Труд проф. Ледницкого в десять раз человечнее и дружественнее к русскому поэту, чем лакированные сочинения, написанные в Польше. Ибо факты восстанавливают действительный размах несчастья. Что бы ни говорить о страданиях и безумствах Мицкевича-эмигранта, Пушкин, хоть и жил у себя на родине, был куда несчастней: он шел по узкой тропинке между оподлением и самоуничтожением, как позже Маяковский. Чтобы измерить его несчастье, надо не забывать, что поэт не может быть только циником и должен верить в то, что пишет.

А кто поруган злей? Кого из вас горчайшийИз жребиев постиг, карая неуклонноИ срамом орденов, и лаской высочайшей,И сластью у крыльца царёва бить поклоны?А может, кто триумф жестокости монаршейВ холопском рвении восславить ныне тщится?[Мицкевич. Русским друзьям. Пер. Анатолия Якобсона]

Но был ли Мицкевич справедлив, когда так обращался к старому другу (не имеет значения, Пушкина ли он имел в виду, если тот так воспринял)? Обвинитель никогда не вникает в запутанные мотивы, в ту чащу жизни, где принимаются решения.

Были ли антипольские стихи Пушкина, подлые, как любая литература, вступающая в союз с сильными против слабых, написаны «в холопском рвенье»? Можно полагать, что нет. Можно полагать, что возмущение парламентскими «народными витиями», этим Западом, мешающимся не в свое дело, и мятежными поляками – было искренним. «Народный поэт» [по-русски в тексте] разделял общий дух, ощущал глубоко великорусскую волю силы. Значит ли это, что он лгал, мечтая о временах, когда «народы, распри позабыв, в великую семью соединятся»? Тоже нет. Шофер берлинского такси, которого один журналист попросил прокомментировать события в Венгрии, так сжато изложил сложную истину: «Русский – мужик добрый. Он со всеми хочет дружить. Вынимает револьвер и говорит: „Люби меня, не то убью“». Быть может, в антипольских и антизападных стихах Пушкина – как в «Скифах» Александра Блока – есть попросту горькое изумление, что можно не восхищаться русскими и не любить их. В этом таится отсутствие перспективы: свой народ не воспринимается как один из многих. В этом есть черты инфантильного восторга по отношению к себе. На других языках столь племенная поэзия встречается редко. Чтобы найти ее, потребовалось бы отступить на много веков назад. В сравнении с ней поэзия Киплинга – вершина равнодушия к Британской империи.

И когда Мицкевич из-за границы бросал обвинения – чтó мог Пушкин, камер-юнкер, носивший ад в сердце? Даже его письма жене перлюстрировались. То, что он защищал эту систему и это рабство от «ветра с Запада», было особливым парадоксом судьбы. Но и в мятежные минуты он не мог себе позволить ясное сознание. Самое большее, что он мог себе позволить, – это образ из «Медного всадника: статуя царя Петра гонится по пустым улицам Петербурга за бедным Евгением, и эхо разносит стук копыт по мостовой. Статуя, под которой некогда, «Укрывшись под одним плащом, / Стояли двое в сумраке ночном» [цитаты здесь и далее в пер.

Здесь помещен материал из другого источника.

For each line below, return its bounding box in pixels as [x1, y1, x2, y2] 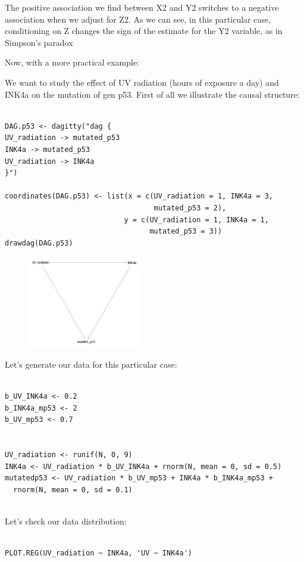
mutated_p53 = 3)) [149, 227, 222, 236]
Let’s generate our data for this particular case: [5, 358, 177, 370]
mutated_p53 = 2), [153, 203, 227, 212]
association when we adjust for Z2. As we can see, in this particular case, [5, 13, 271, 25]
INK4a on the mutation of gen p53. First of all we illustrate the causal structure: [5, 88, 300, 100]
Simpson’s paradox [5, 36, 73, 48]
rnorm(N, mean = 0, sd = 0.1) [13, 485, 133, 494]
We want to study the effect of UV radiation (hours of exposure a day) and [5, 76, 279, 88]
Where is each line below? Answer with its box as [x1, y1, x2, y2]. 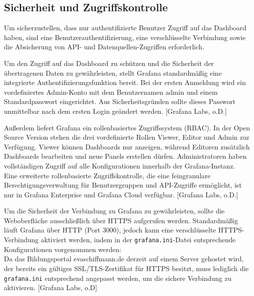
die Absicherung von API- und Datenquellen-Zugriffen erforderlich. [4, 42, 205, 52]
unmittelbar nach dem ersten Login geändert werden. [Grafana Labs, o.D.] [4, 106, 227, 116]
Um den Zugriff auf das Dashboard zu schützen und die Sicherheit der [4, 58, 214, 68]
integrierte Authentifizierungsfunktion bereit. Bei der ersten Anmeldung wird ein [4, 77, 246, 87]
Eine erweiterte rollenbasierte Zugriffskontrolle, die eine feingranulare [4, 170, 211, 180]
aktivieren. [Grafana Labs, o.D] [4, 282, 97, 293]
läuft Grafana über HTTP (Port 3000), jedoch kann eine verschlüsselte [4, 225, 216, 235]
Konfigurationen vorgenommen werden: [4, 244, 121, 254]
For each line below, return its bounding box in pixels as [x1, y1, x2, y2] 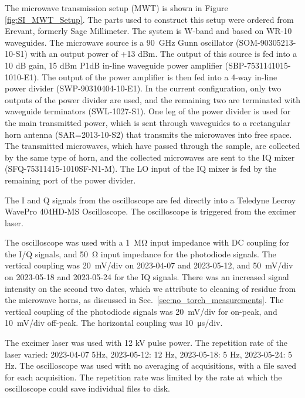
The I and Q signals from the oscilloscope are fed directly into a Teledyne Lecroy [5, 193, 296, 206]
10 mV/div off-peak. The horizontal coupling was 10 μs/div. [5, 317, 223, 329]
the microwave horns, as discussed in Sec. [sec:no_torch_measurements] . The [5, 294, 284, 306]
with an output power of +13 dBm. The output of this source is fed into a [30, 47, 297, 60]
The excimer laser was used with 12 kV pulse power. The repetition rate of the [5, 336, 287, 349]
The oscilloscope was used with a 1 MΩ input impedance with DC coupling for [5, 236, 290, 249]
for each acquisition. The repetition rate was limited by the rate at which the [5, 370, 282, 383]
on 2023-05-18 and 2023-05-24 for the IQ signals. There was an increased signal [5, 271, 289, 283]
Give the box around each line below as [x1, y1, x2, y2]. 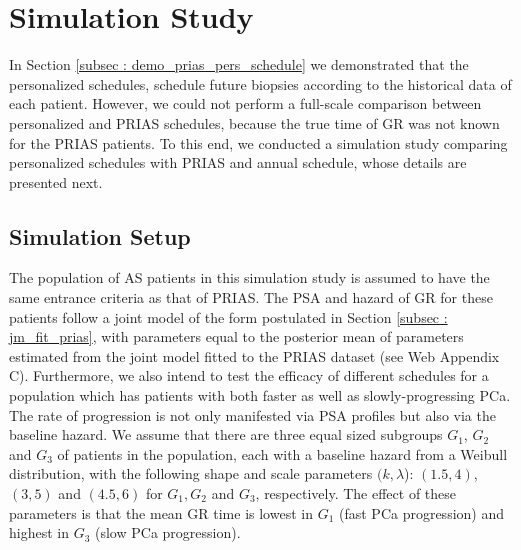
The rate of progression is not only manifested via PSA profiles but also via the [9, 404, 496, 425]
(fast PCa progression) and [338, 502, 505, 523]
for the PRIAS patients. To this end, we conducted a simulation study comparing [9, 132, 508, 153]
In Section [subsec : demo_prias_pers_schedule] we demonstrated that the [9, 54, 469, 75]
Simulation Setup [9, 220, 191, 251]
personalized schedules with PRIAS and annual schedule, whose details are [9, 152, 467, 173]
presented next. [9, 171, 103, 192]
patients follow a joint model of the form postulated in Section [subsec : [9, 306, 448, 327]
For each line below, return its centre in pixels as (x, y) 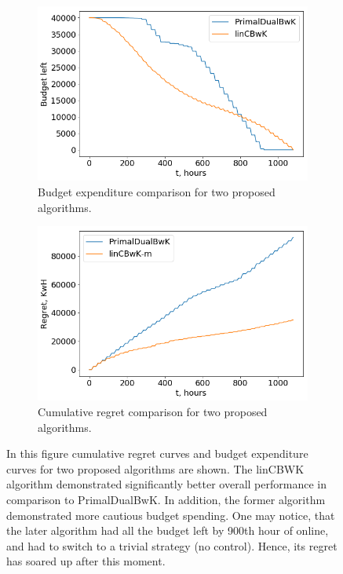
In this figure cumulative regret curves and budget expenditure (157, 453)
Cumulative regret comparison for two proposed (153, 411)
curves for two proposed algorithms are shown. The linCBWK (155, 468)
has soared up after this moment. (86, 561)
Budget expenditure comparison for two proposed (157, 191)
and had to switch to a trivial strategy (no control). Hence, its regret (172, 545)
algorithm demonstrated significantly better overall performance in (166, 484)
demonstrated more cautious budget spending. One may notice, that (171, 515)
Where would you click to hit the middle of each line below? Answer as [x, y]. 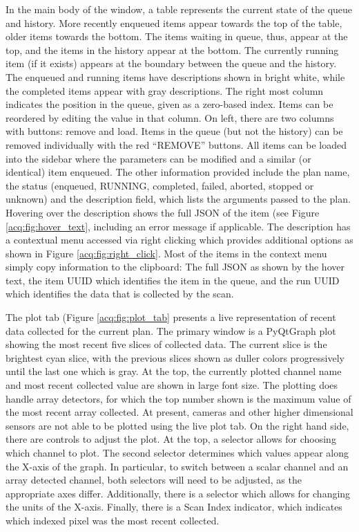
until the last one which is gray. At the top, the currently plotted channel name [174, 371]
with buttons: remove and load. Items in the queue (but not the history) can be [174, 131]
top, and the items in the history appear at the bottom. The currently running [172, 49]
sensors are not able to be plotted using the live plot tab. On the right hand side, [177, 425]
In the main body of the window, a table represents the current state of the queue [179, 9]
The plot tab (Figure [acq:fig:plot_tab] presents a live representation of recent [171, 317]
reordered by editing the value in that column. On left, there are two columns [170, 117]
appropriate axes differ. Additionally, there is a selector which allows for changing [178, 493]

В. Левика].

По мнению профессора Ледницкого, «Медный всадник» – в русской литературе произведение переломное, если говорить об отношении к «граду Петра». До тех пор было некритическое поклонение, теперь начнется отрицание. Следующим этапом станет гоголевский Петербург.

В течение XIX века Россия была больна навязчивой идеей польской «заразы». Дело Пушкина – лишь фрагмент целого. Царское правительство любило приписывать все мятежи и беспорядки деятельности иностранных агентов. Так, Кюстин в 1839 году записал, что крестьянское восстание на Волге называли «работой польских социалистических эмиссаров» – идея, надо сказать, свидетельствующая о фантазии чиновников. Влияние таких же эмиссаров усматривали в бунте украинских крестьян в 1855 году, как сообщает Аполлон Коженёвский. Наверняка удалось бы собрать еще немало подобных примеров.